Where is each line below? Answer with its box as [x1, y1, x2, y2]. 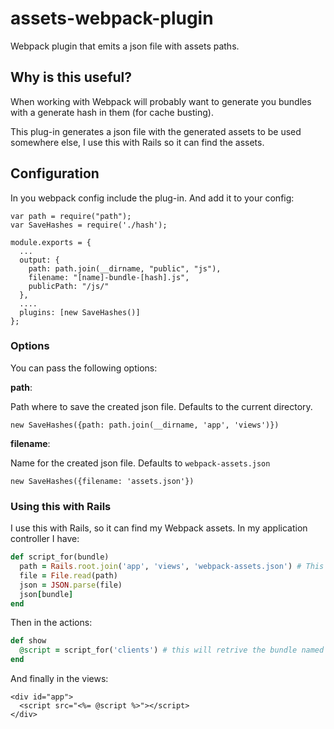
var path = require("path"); [10, 211, 132, 221]
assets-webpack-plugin [10, 7, 214, 30]
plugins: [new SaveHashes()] [19, 307, 141, 317]
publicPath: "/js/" [28, 281, 110, 291]
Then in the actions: [10, 617, 93, 629]
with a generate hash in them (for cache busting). [10, 106, 214, 118]
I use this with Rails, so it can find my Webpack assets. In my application [10, 522, 308, 534]
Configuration [10, 165, 100, 182]
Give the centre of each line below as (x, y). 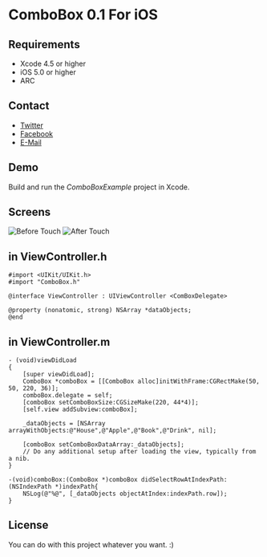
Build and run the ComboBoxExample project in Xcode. (99, 187)
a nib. (19, 459)
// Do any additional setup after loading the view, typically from (140, 452)
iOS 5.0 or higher (48, 72)
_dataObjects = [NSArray (64, 424)
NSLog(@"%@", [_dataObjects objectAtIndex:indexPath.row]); (125, 494)
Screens (29, 212)
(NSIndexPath (30, 487)
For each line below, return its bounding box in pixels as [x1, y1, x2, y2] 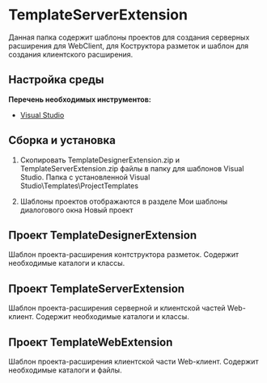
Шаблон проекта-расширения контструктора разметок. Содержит [8, 250, 239, 259]
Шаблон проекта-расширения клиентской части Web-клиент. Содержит [8, 357, 259, 366]
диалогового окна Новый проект [19, 204, 133, 215]
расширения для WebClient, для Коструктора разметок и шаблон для [8, 40, 249, 50]
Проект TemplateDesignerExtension [8, 228, 197, 242]
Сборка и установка [8, 133, 116, 147]
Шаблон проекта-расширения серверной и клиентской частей [8, 303, 226, 313]
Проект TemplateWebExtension [8, 335, 173, 349]
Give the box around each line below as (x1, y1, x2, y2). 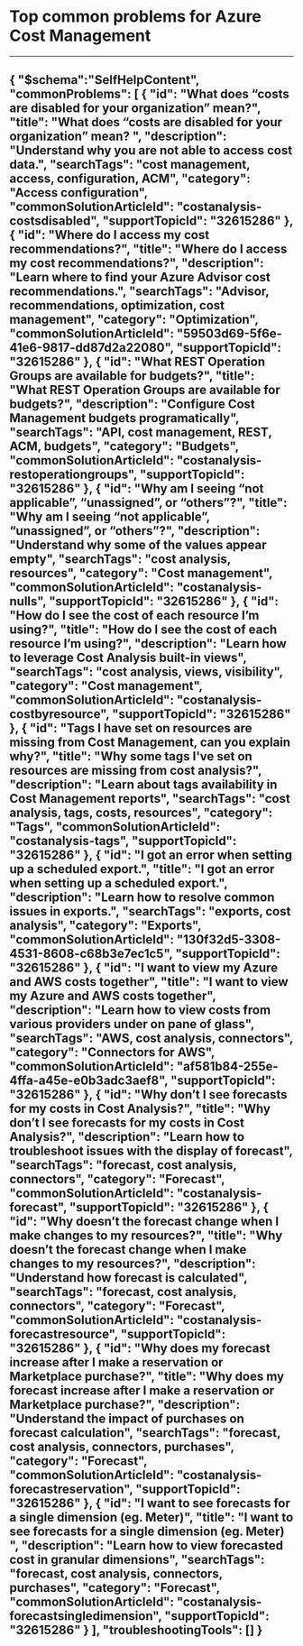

——

= Exercise objective =
The records are given above. Copy each line in them that holds "проекта".

= Exercise response =
Шаблон проекта-расширения контструктора разметок. Содержит [8, 250, 239, 259]
Шаблон проекта-расширения клиентской части Web-клиент. Содержит [8, 357, 259, 366]
Шаблон проекта-расширения серверной и клиентской частей [8, 303, 226, 313]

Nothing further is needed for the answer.